Discussion and conclusions

Due to recent advances in the physics of micro-flows, micro-particle motion, and genomic characterization tools, the study of tumor heterogeneity to better understand tumor progression and treatments is more accessible than ever by using the NGS method. Experts believe studying the genetics of CTCs isolated from the blood can be very important in diagnosing and treating the disease. This method can be used in future clinical studies using the genomic information of CTCs isolated by microfluidic chips as biomarkers to monitor solid cancer cell treatment.

To separate blood components from each other in a truly label-free method, we developed a strategy using inertial microfluidics that not only uses the delicate balance of inertial forces and Dean drag force, but also combines high curvature turn to change the direction of the fluid streamlines. The behavior of white blood cells with a mean diameter of 12, MDA-MB-231, and MCF-7 with a mean diameter of 18 and 15, respectively, was observed in a spiral microchannel with a U-turn on the way of particle motion in this investigation.

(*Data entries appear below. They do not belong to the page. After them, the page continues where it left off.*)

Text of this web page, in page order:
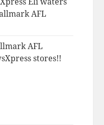
AFL
AFL
stores!!
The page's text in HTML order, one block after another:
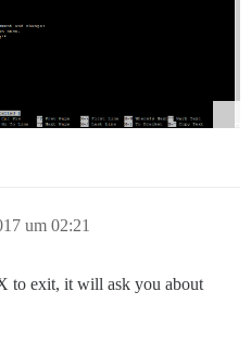
um 02:21
to exit, it will ask you about
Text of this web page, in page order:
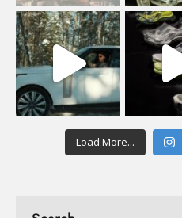
Load More...
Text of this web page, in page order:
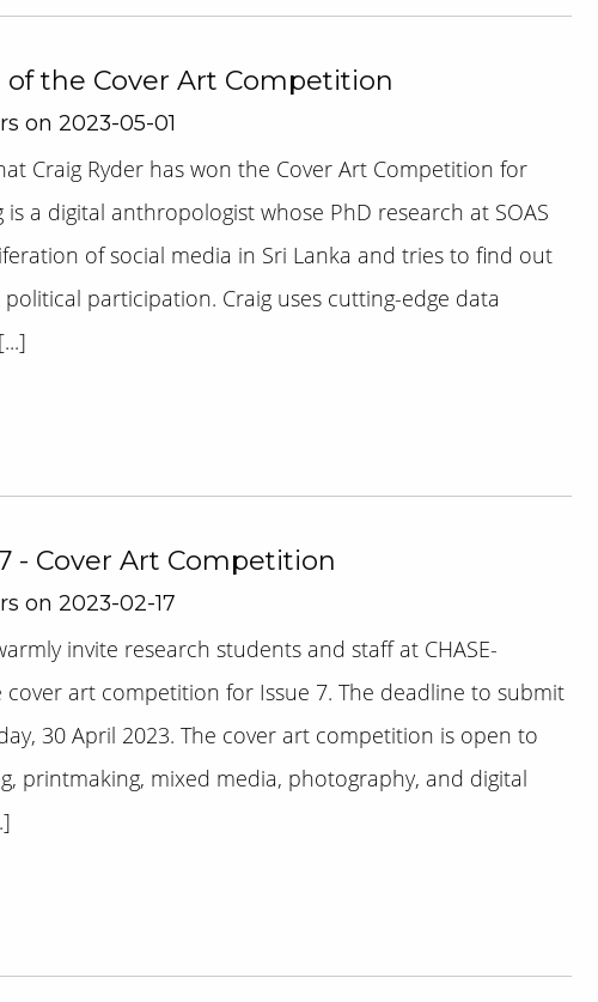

  • Simulation results demonstrated that the WBCs, and CTCs focusing can be possible at Q = 1.7 mL/min due to the maximum distances between the WBCs, and CTCs. At this golden flow rate about 93% and 92% of the CTCs and the WBCs were isolated from the mixture, respectively. The performance of the examined chip indicated a perfect agreement with the simulation results and theoretical principles.

  • Unlike other inertial focusing methods, traversing inner loops to outer loops by employing a high curvature ratio turn (U-turn) in a spiral pattern enhances the focusing behavior of both CTCs and WBCs, resulting in high purity with significantly high throughput.

  • A size-based particle separation was performed and improved in this test at a high-throughput of about 1.7 mL/min, which gives an approximately twofold flow rate compared with other similar microchips.

  • Comparison between the equilibrium position of cells and standard particles illustrated that the stiffness and elasticity effect should be considered in future simulations.

Recent advancements in inertial microfluidics provide a vast range of applications. According to the results of this research, it is possible to separate the CTCs from the patient's bloodstream using an unconventional spiral microchannel with high throughput. However, more studies must be performed to bring this chip into clinical circumstances.